Daí a especificidade de nosso método. As máscaras sociais pouco nos tem a dizer, porque elas recobrem o que nos parece essencial: determinar a ânsia do consumidor em projetar, expressar, criar, ativamente os objetos que garantam a sua satisfação. E com essa abordagem do consumidor como um ser ativo e não apenas manipulável por esquemas de motivação, que desenvolvemos nossa metodologia de trabalho.
O método se propõe, enquanto instrumento, identificar os mecanismos psicológicos e a dinâmica subjetiva a partir da qual o consumidor estabelecerá sua relação com o produto. Precisamos por isto, fazer aflorar suas imagens internas, suas representações íntimas, as quais definem a direção de sua adesão.
O novo aqui é a criação de um método projetivo que permita recolher e descrever os traços constitutivos do produto sobre os quais se inscrevem as imagens afetivas, através das quais o consumidor se identifica e se define como pessoa.

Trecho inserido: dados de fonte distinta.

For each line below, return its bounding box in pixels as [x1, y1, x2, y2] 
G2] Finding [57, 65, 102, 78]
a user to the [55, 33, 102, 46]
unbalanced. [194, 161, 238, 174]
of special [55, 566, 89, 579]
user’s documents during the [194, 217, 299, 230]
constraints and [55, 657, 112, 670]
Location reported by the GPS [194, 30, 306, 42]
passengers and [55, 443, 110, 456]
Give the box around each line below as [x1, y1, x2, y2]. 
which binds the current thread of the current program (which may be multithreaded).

Nosso principal objetivo é identificar e analisar a imagem de comunicação do produto, e não o produto em si.
A primeira etapa de nosso método é decompor a imagem do produto em seus elementos, traços constitutivos. Sendo assim, estes vários elementos serão apresentados ao consumidor da seguinte maneira:
1 – Levantamento dos referenciais projetivos do consumidor sobre a marca.

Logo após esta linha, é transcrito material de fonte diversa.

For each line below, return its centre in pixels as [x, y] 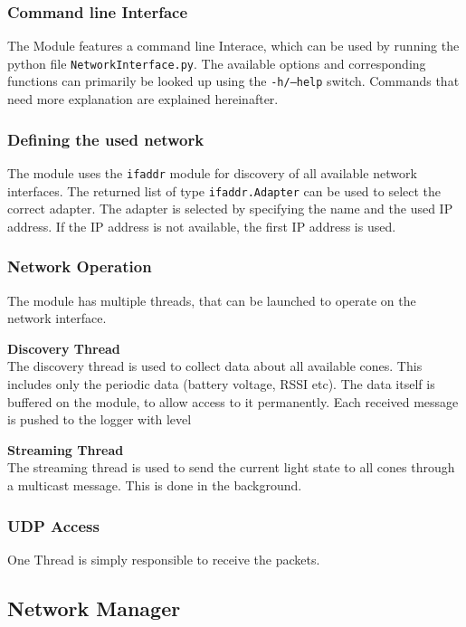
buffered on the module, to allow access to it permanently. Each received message [233, 401]
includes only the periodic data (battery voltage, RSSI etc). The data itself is [221, 384]
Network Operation [80, 266]
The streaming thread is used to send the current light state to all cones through [231, 467]
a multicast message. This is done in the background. [155, 485]
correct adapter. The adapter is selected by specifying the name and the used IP [230, 209]
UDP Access [53, 525]
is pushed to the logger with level [100, 419]
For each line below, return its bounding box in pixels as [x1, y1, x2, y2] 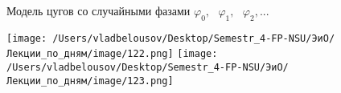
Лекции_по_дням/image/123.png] [6, 75, 174, 87]
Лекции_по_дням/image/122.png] [6, 48, 174, 60]
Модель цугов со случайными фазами [6, 2, 191, 18]
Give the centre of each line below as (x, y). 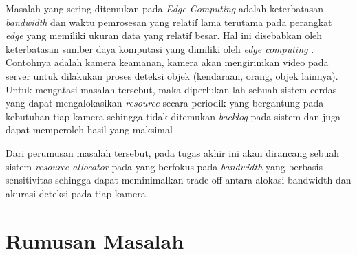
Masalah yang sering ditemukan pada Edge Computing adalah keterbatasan (164, 8)
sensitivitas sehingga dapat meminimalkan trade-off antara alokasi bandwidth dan (178, 180)
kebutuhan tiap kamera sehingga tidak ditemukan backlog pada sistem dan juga (173, 116)
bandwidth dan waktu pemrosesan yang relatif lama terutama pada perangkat (169, 22)
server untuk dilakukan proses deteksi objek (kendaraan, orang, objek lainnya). (172, 75)
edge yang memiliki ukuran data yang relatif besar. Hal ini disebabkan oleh (164, 35)
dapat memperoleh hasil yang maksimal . (92, 130)
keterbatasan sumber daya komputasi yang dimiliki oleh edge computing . (160, 48)
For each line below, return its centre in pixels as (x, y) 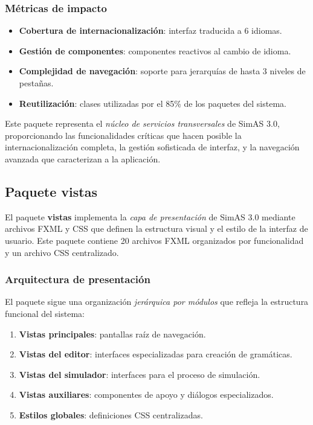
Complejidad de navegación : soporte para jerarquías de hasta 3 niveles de (162, 71)
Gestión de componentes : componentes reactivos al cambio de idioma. (155, 50)
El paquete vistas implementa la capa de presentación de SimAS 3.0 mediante (150, 216)
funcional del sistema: (45, 313)
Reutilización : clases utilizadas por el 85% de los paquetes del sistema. (153, 103)
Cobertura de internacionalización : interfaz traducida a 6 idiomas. (150, 30)
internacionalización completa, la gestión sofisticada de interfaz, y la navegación (152, 147)
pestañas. (36, 83)
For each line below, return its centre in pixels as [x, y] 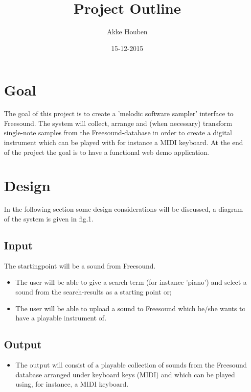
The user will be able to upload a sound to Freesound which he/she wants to [130, 308]
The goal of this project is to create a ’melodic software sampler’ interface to [119, 113]
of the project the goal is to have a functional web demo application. [107, 152]
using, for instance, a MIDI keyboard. [72, 384]
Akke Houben [127, 32]
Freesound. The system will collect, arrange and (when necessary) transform [118, 123]
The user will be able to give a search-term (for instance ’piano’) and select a [131, 282]
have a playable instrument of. [61, 318]
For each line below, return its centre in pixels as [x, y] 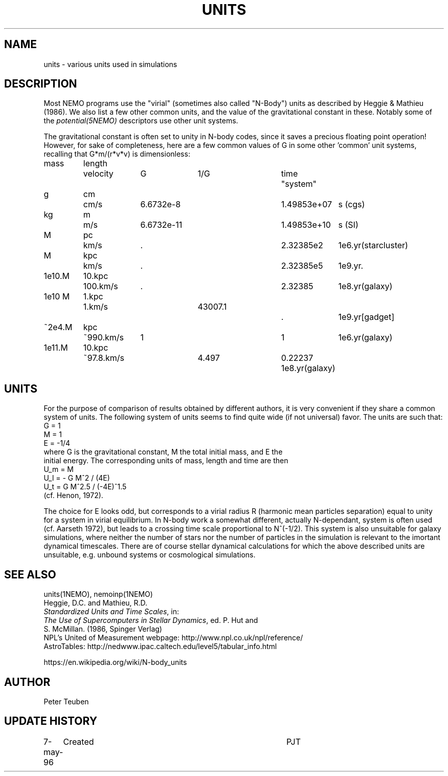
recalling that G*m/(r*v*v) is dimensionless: [117, 154]
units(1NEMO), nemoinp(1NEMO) [98, 594]
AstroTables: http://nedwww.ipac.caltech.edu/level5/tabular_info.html [160, 646]
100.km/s [100, 286]
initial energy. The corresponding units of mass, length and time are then [166, 461]
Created [79, 741]
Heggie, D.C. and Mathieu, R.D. [96, 603]
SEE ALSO [30, 574]
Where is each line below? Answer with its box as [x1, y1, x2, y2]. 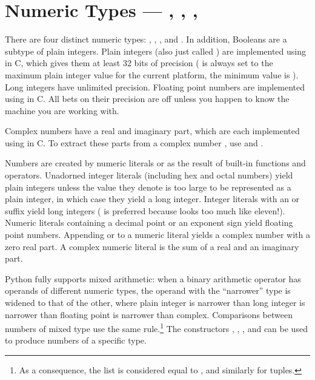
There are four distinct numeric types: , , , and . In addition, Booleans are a [5, 33, 287, 46]
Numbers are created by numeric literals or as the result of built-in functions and [5, 157, 306, 169]
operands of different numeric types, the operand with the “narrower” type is [5, 284, 291, 297]
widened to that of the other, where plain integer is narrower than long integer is [5, 296, 305, 308]
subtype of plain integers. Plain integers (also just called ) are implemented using [5, 44, 306, 57]
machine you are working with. [5, 104, 119, 117]
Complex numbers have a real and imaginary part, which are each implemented [5, 124, 300, 137]
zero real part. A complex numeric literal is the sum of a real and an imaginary [5, 240, 299, 253]

Projeção de slides com traços decompostos da marca para que os consumidores descrevam a forma que sua fantasia modela.
2 – Construção subjetiva da marca (produção individual).
Os traços decompostos da marca serão transformados em objetos concretos a serem manipulados pelo consumidor. Caberá a ele efetivamente construir, segundo seus próprios referenciais e imagens internas, a representação de um objeto que ele ainda não sabe que se relaciona com a marca pesquisada. Posteriormente, solicitamos a ele que elabore uma pequena estória a partir destes objetos. Nesse momento começamos a constituir um arquivo vivo da rede de significados e temas que são sustentados pela marca.
3 – Imagens agregadas a marca (produção coletiva).
Quando trabalhamos em grupo é o momento em que exploramos a articulação entre os diferentes consumidores da mesma marca e o que eles tem de comum. Um painel contendo todos os objetos reconstruídos por cada um dos consumidores individualmente (etapa dois) será apresentado pelo moderador a fim de que, agora em grupo os participantes desenvolvam três estórias a partir da criação individual. Por associação livre, cada integrante do grupo prossegue a narrativa, iniciada por um dos participantes.
4 – Variáveis da vida afetiva agregada a marca
O grupo nessa etapa já está suficientemente trabalhado para nomear as principais experiências afetivas vividas na interação com os traços da marca durante as etapas anteriores, a fim de checar a trajetória psicológica identificada pelo método.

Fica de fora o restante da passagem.